Software Engineering Mindset SRE Engineer
We are looking for a self-driven, software engineering mindset SRE engineer to drive new shift left activities critical to apply Site Reliability Engineering (SRE) and quality assurance principles within the application design / Project roadmap that enables resilient outcomes. Apply pre-emptive approach into production minimizing business impact, via SRE-driven orchestration of connecting all components of the ecosystem diagnosing anomalies prior to user & remediating through automation.
The SRE design & support engineer is integral part of the global team with its main purpose to provide a delightful customer experience for the user of the global consumer, commercial, supply chain and enablement functions in the PepsiCo digital products application portfolio of 260+ applications, enabling a full SRE Practice incident prevention / proactive resolution model.
The scope of this role is focused on the cloud architecture application full stack development, B2B Pepsiconnect and Direct to Customer and other S&T roadmap applications. Ensures that PepsiCo DPA applications service performance, reliability and availability expected by our customers and internal groups.
It requires a blend of technical expertise on SRE tools, modern applications cloud architecture i.e. full stack, IT operations experience, and analytics & influence skills.
Responsibilities
- Engage & influence product and engineering teams during the design and development phases to embed reliability and operability into new services defining & enforce events, logging, monitoring, and observability standards across applications.
- Ensuring non-functional requirements (NFRs) are embedded early including SLA/SLO/SLI and error budgets into the product's offerings as part of the engineering solution.
- Execute as Pro-active SRE Support engineer, preventing P1, P2, potential P3s, diagnosing any anomalies prior to any user and driving the necessary remediations across the teams involved in end-to-end ecosystem availability, performance and consumption of the cloud architected application ecosystem leveraging SRE Orchestration solutions.
- Collaborates with Engineering & support teams, including participation in escalations, and blameless postmortems.
- Work closely with customer-facing support teams to empower them with SRE insights and tooling.

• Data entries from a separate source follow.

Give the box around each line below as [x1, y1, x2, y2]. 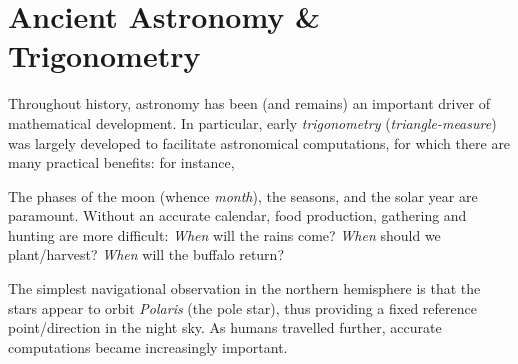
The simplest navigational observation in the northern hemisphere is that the [8, 278, 481, 299]
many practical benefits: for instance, [8, 152, 235, 173]
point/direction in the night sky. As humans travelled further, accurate [8, 317, 442, 338]
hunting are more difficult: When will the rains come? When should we [8, 224, 441, 245]
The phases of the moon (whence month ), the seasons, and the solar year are [8, 185, 478, 206]
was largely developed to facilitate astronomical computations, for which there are [8, 132, 511, 153]
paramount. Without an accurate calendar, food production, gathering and [8, 205, 467, 226]
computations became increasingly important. [8, 336, 288, 357]

- Observe, diagnose & improve the end-2-end ecosystem performance of the Modern architected application portfolio i.e. technical "understanding of interactions" of a full stack application alongside with peer SRE team member.

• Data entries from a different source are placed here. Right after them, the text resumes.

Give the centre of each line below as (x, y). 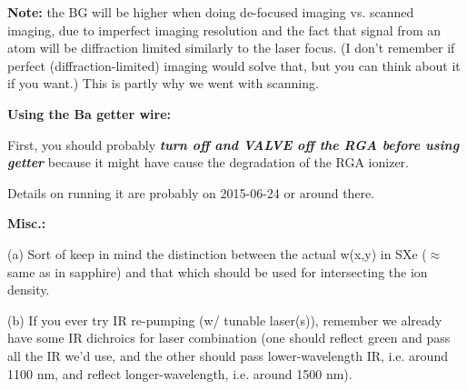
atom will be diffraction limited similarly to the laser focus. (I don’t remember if (231, 48)
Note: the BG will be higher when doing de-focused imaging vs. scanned (211, 12)
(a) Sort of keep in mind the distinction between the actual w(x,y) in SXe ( (217, 253)
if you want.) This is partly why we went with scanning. (163, 83)
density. (29, 290)
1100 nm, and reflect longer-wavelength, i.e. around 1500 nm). (180, 373)
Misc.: (27, 223)
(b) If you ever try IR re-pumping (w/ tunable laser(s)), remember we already (225, 320)

- Continuously optimize the L2/support operations work via SRE workflow automation.
- Shape the SRE orchestration platform design with inputs from Production Operations, Business usage & Product and engineering teams.

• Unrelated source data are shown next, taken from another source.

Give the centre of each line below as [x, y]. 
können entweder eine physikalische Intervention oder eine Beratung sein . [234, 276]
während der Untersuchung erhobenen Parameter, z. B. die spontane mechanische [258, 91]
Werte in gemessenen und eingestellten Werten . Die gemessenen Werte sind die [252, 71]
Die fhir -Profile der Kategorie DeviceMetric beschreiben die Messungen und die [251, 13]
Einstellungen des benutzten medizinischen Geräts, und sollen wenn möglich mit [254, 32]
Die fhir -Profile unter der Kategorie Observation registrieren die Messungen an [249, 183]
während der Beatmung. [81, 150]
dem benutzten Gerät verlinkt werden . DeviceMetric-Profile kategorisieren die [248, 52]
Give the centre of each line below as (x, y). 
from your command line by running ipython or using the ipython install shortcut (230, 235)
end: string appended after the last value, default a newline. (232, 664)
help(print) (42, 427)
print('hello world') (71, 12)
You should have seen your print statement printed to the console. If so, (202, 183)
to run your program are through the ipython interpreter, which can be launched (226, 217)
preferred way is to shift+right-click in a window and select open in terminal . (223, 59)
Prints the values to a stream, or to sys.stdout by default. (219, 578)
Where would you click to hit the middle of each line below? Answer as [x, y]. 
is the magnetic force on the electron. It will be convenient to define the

- Actively engage and drive AI Ops adoption across teams.
Qualifications
- 7-11 years of work experience evolving to a SRE engineer with 3-5 years of experience in continuously improving and transforming IT operations ways of working.
- Bachelor's degree in Computer Science, Information Technology or a related field.
- Proven experience as an SRE in designing the events diagnostics, performance measures and alert solutions to meet the SLA/SLO/SLIs.
- The ideal Engineer will be highly quantitative, have great judgment, able to connect dots across ecosystems, and efficiently work cross-functionally across teams to ensure SRE orchestrating solutions are meeting customer/end-user expectations.
- The candidate will take a pragmatic approach resolving incidents, including the ability to systemically triangulate root causes and work effectively with external and internal teams to meet objectives.
- A strong expertise of SRE (Software Reliability Engineering) and IT Service Management (ITSM) processes with a track record for improving service offerings – pro-actively resolving incidents, providing a seamless customer/end-user experience and proactively identifying and mitigating areas of risk.
- Hands on experience in Python, SQL /No-SQL (MySQL, Mongo DB, Cassandra, PostgreSQL), AppDynamics, ELK Stack Grafana, Splunk, Dynatrace, Kafka and any SRE Ops toolsets.
- A firm understanding of cloud architecture for distributed environments.
- Front-end technologies: HTML, CSS, JavaScript, and frameworks like React, Angular, or Vue.js.
- Back-end technologies: Server-side languages (Java, Spring Boot, and related technologies that build the server-side logic, APIs, and database interaction with MySQL, MongoDB, Cassandra, Couchbase).
- Infrastructure: Azure/AWS cloud platforms and/or Client / server environments.
- Prior experience involving in shaping transformation developing SRE solutions would be a plus.